##### Recorded data

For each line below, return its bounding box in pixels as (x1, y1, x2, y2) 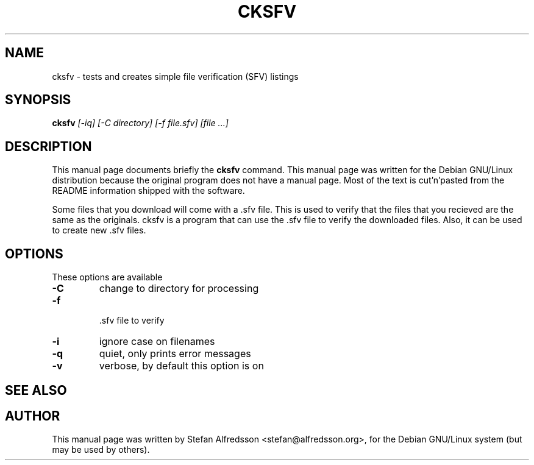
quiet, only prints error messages (99, 347, 251, 360)
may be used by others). (52, 444, 150, 455)
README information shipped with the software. (52, 185, 245, 196)
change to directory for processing (99, 282, 259, 295)
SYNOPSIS (5, 92, 71, 108)
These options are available (52, 272, 163, 283)
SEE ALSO (5, 382, 67, 398)
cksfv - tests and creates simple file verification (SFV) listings (52, 71, 299, 82)
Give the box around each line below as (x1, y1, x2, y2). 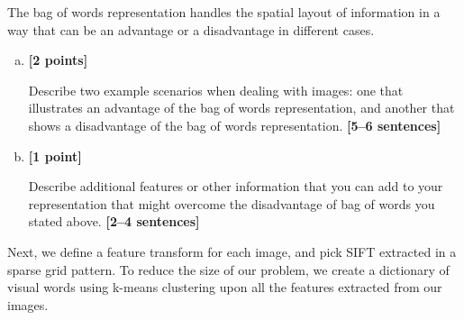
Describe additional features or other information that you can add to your (28, 177, 443, 196)
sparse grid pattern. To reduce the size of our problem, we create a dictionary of (7, 260, 450, 279)
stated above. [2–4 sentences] (28, 212, 200, 231)
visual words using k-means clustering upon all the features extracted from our (7, 278, 442, 297)
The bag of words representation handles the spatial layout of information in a (7, 3, 441, 21)
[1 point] (28, 146, 82, 165)
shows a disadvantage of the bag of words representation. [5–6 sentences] (28, 115, 441, 134)
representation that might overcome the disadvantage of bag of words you (28, 194, 435, 213)
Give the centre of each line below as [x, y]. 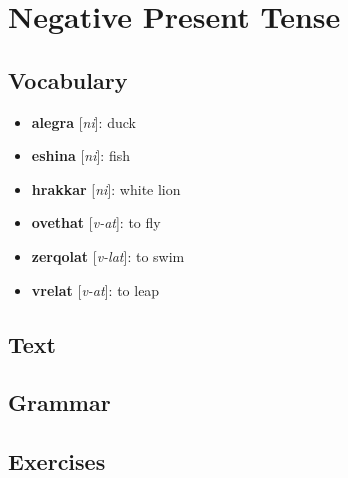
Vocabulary [68, 79]
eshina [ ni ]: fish [80, 155]
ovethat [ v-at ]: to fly [96, 222]
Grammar [59, 402]
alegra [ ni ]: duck [83, 121]
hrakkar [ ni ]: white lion [106, 188]
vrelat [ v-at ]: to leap [95, 289]
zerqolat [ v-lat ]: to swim [108, 255]
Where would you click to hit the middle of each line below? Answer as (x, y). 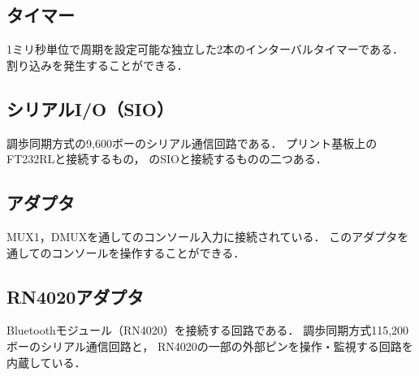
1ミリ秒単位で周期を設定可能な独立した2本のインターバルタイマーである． (205, 49)
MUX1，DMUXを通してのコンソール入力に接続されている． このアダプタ (202, 236)
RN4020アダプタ (76, 296)
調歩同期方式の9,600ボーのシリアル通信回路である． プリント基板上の (192, 143)
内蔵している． (46, 362)
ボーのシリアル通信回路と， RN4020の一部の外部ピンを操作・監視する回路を (210, 346)
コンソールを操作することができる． (148, 252)
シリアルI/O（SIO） (90, 108)
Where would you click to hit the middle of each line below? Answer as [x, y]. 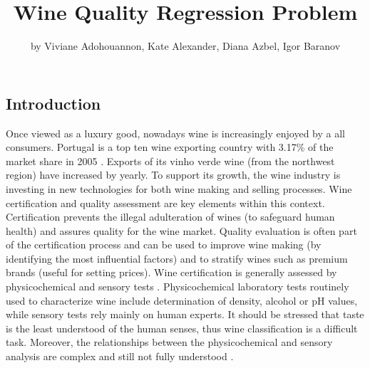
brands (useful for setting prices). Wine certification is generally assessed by [171, 272]
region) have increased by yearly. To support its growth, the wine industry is [173, 175]
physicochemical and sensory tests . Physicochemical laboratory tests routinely [178, 286]
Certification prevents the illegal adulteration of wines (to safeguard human [170, 217]
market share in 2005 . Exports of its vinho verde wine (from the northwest [170, 161]
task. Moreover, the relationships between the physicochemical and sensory [169, 342]
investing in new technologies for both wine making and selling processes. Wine [179, 188]
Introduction [53, 103]
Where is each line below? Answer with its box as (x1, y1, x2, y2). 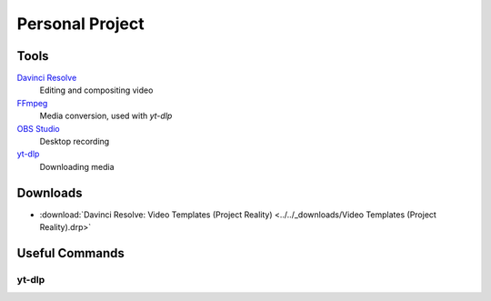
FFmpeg (16, 97, 48, 108)
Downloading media (39, 161, 115, 172)
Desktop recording (39, 136, 110, 147)
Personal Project (16, 14, 145, 34)
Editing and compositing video (39, 85, 154, 95)
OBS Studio (16, 123, 60, 134)
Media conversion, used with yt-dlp (39, 110, 173, 122)
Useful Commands (16, 246, 125, 261)
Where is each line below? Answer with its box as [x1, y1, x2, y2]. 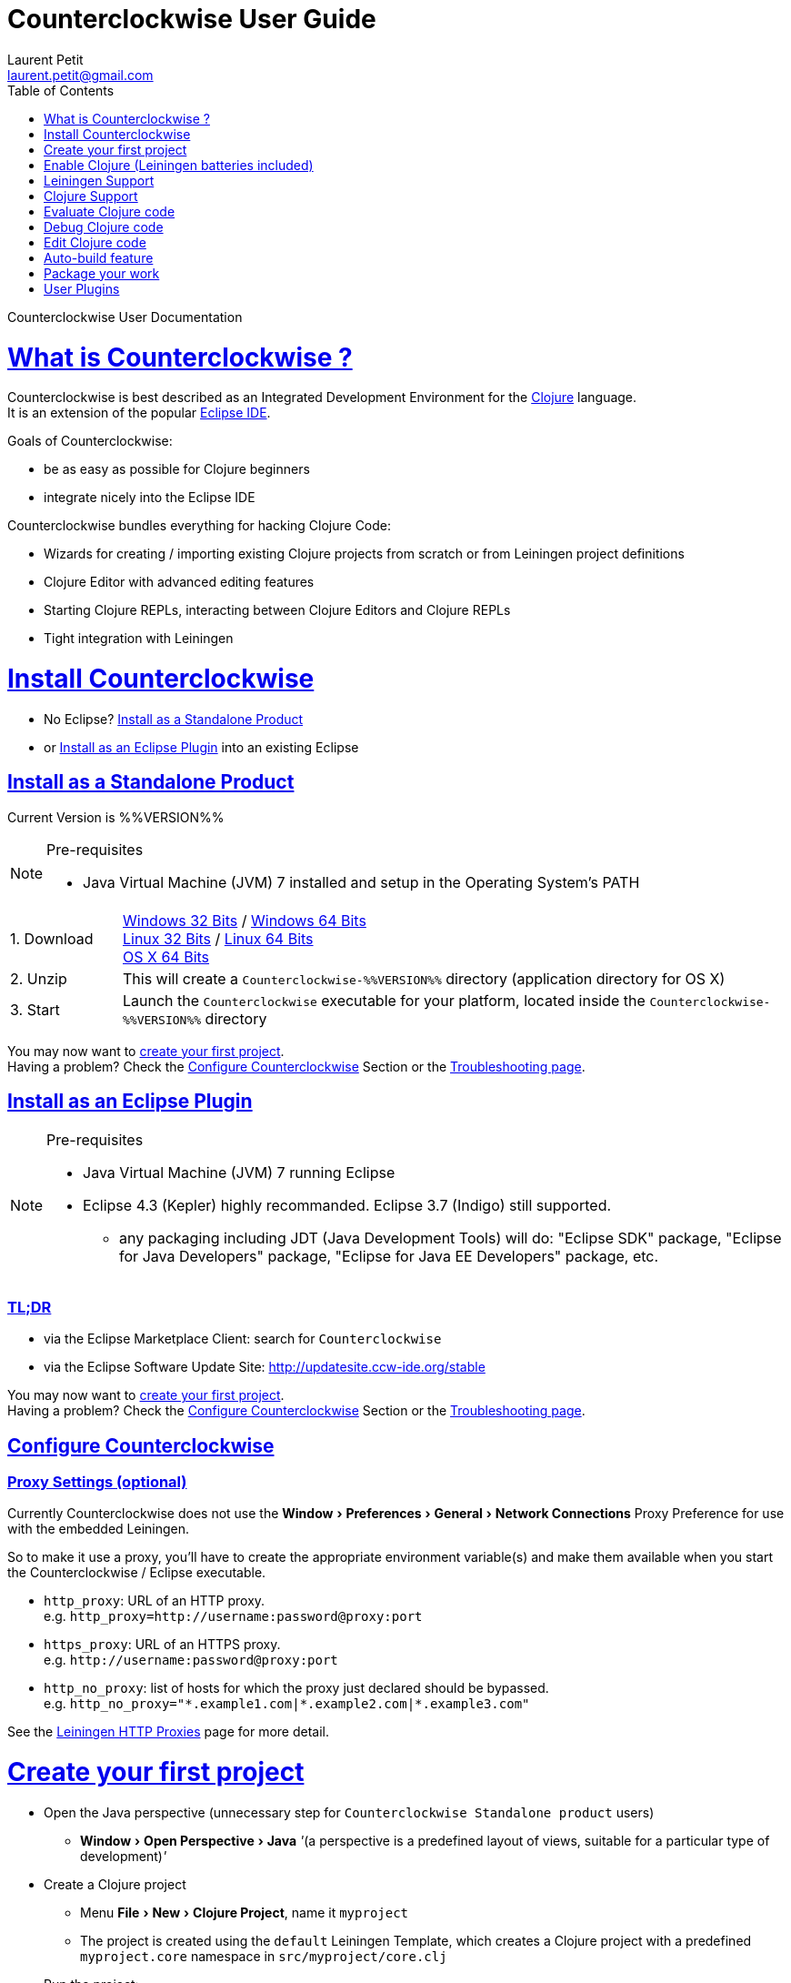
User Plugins [44, 280, 120, 297]
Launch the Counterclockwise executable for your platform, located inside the [122, 991, 646, 1010]
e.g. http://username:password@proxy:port [44, 1652, 338, 1668]
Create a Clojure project [44, 1876, 186, 1892]
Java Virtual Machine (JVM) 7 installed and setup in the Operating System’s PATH [83, 872, 640, 891]
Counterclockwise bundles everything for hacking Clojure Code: [7, 518, 392, 534]
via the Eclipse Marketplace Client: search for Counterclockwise [44, 1331, 442, 1347]
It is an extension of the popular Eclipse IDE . [7, 405, 271, 421]
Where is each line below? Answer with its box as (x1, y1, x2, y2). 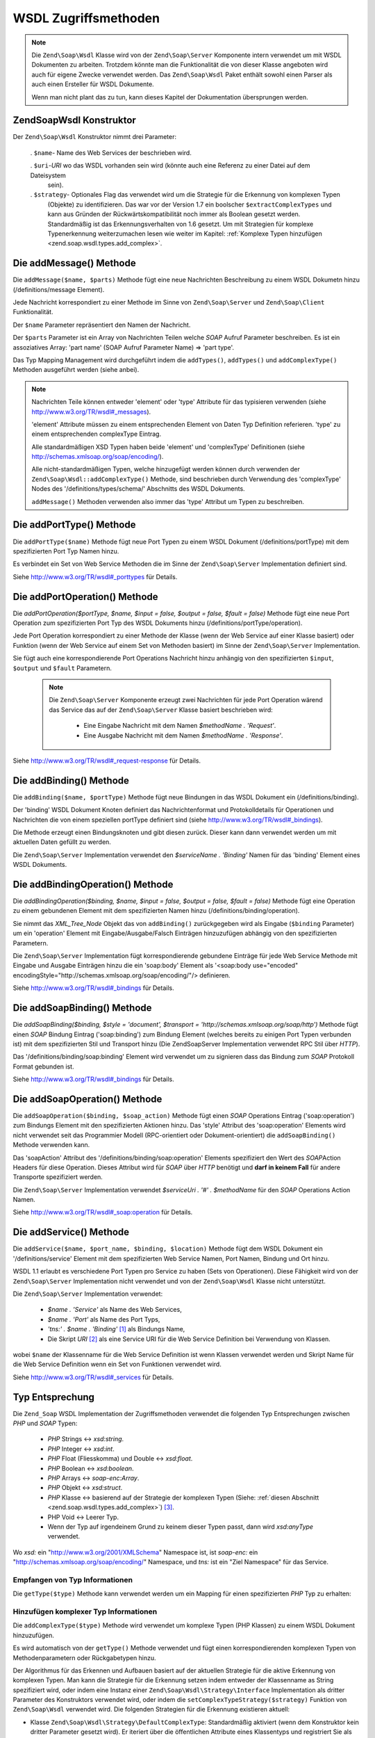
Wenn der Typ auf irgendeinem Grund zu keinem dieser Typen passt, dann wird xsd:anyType (47, 1522, 314, 1531)
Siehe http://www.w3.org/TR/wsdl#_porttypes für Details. (12, 572, 178, 580)
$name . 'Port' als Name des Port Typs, (47, 1315, 160, 1324)
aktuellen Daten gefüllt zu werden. (12, 838, 111, 846)
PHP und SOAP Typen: (12, 1419, 78, 1427)
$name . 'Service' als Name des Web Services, (47, 1306, 182, 1314)
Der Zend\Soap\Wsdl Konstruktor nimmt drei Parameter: (12, 133, 177, 141)
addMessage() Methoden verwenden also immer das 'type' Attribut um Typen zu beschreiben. (31, 497, 305, 505)
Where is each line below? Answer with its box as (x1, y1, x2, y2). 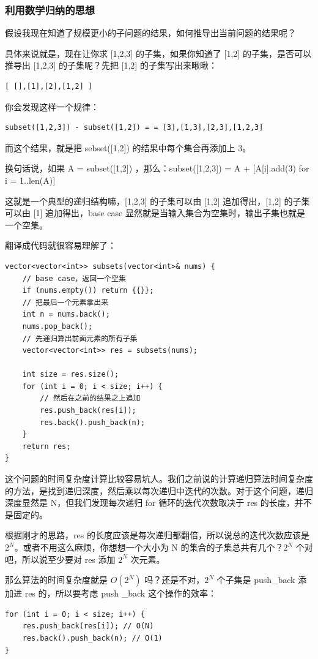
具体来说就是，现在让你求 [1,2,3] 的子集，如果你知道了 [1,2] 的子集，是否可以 (5, 47, 311, 59)
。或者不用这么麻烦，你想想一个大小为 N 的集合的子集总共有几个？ (14, 541, 284, 553)
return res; (22, 442, 71, 451)
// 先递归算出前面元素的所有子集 (22, 334, 138, 343)
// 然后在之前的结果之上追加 (40, 394, 141, 403)
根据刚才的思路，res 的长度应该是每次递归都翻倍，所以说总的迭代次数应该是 (5, 529, 309, 541)
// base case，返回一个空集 (22, 274, 126, 283)
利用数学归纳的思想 (5, 2, 95, 17)
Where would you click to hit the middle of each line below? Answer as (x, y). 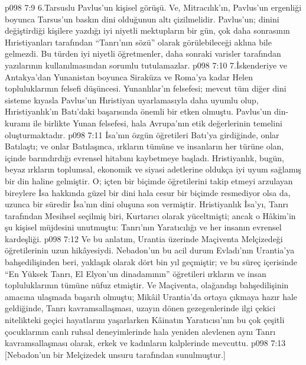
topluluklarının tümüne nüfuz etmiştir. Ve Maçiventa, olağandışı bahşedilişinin (147, 285)
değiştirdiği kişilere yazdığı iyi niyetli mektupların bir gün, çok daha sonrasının (147, 30)
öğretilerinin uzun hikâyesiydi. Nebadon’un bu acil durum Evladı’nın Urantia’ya (150, 250)
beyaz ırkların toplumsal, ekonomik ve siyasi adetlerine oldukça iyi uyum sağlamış (153, 169)
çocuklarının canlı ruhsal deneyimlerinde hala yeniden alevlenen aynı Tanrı (140, 331)
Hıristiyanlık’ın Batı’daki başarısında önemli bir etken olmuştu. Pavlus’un (138, 111)
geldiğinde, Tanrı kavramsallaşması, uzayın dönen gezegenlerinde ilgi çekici (140, 308)
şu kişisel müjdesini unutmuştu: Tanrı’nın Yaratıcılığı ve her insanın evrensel (143, 227)
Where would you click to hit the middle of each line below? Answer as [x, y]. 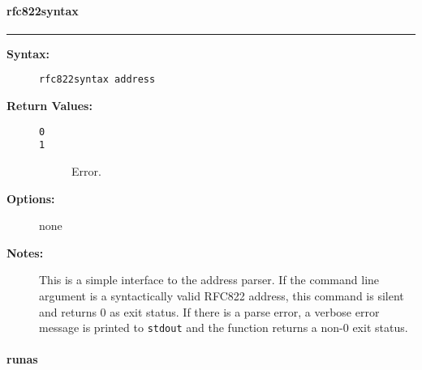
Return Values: [50, 106]
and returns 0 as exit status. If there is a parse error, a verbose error [209, 311]
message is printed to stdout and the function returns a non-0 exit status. [224, 327]
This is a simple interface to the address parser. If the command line [209, 280]
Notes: [25, 252]
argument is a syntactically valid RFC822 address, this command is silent [222, 295]
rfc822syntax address [97, 80]
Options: [31, 198]
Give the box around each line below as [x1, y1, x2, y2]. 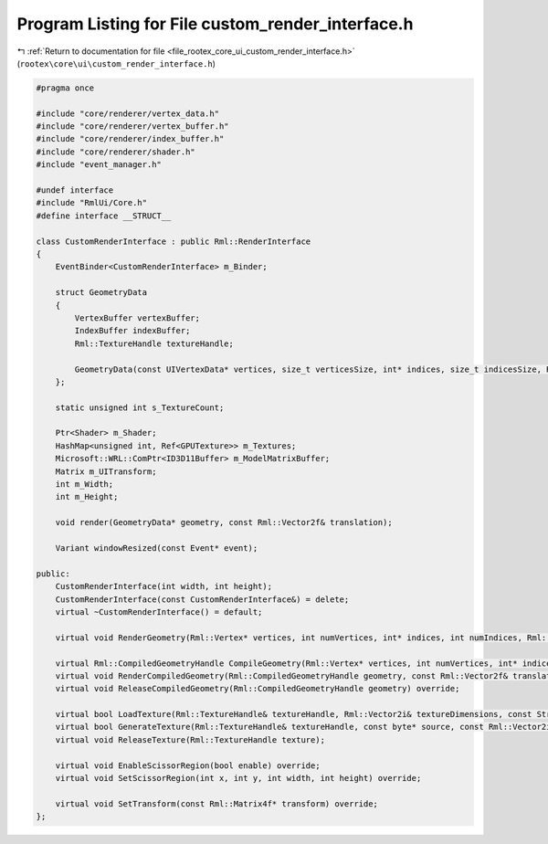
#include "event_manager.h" [36, 160, 162, 170]
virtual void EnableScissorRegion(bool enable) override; [55, 760, 321, 771]
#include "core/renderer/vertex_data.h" [36, 108, 219, 119]
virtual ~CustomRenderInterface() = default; [55, 607, 263, 617]
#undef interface [36, 185, 114, 195]
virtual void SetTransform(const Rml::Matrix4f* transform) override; [55, 798, 379, 808]
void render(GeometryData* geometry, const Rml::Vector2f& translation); [55, 517, 393, 528]
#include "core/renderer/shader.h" [36, 146, 195, 157]

##########

**Exercise goal:**
Only the lines from the one containing "virtual void SetTransform(const" through the end of the records above belong in the output, each exactly as it stands, both ends included.

**Exercise solution:**
virtual void SetTransform(const Rml::Matrix4f* transform) override; [55, 798, 379, 808]
void render(GeometryData* geometry, const Rml::Vector2f& translation); [55, 517, 393, 528]
#include "core/renderer/shader.h" [36, 146, 195, 157]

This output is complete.